Azhahendra Sollukku Amudha () is a 2016 Indian Tamil-language romantic drama film directed by Nagarajan and starring Rejan and Aashritha.

Cast 
Rejan as Murugan
Aashritha as Amudha
Pattimandram Raja as Murugan's father
Rekha Suresh as Murugan's mother
Mahanadi Shankar
Mippu

Production 
The film is directed by Suseenthiran's assistant Rejan. The film was shot in Chennai, Ennore, Perambur, Thandyarpet, and Vyasarpadi.

Soundtrack 
The songs are composed by Rajin Mahadev.

Release and reception 
The film released on 2 December 2016 and was removed from theatres three days later due to the then chief minister of Tamil Nadu J. Jayalalithaa's death.

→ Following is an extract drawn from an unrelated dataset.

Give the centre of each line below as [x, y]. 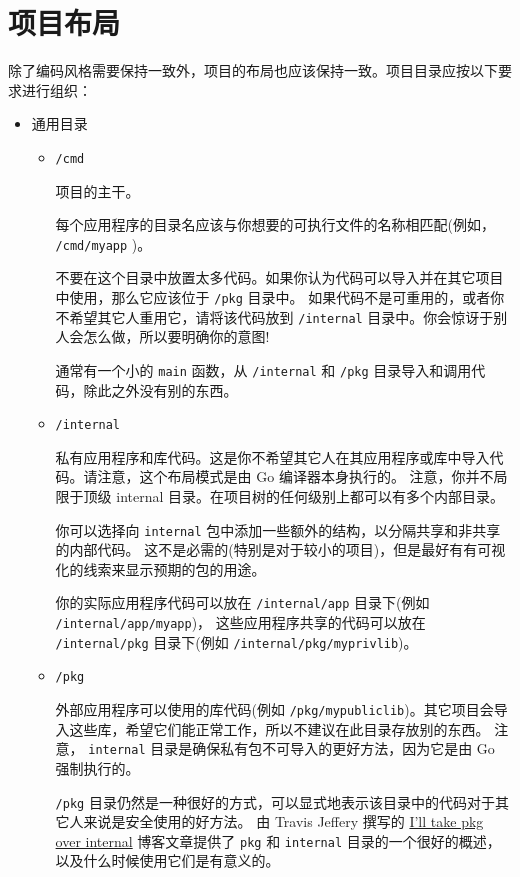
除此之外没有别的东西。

The Times of India gave the film a rating of one out of five stars and wrote that "the film is, sadly, a concoction of numerous bad clichés one has seen in Tamil cinema over the years". Hindu Tamil Thisai praised the cinematography and music while criticising the climax. Maalai Malar gave the film a rating of eighty out of hundred and praised the cinematography and songs. Samayam Tamil gave the film a rating of three out of five praising the songs and criticising the screenplay.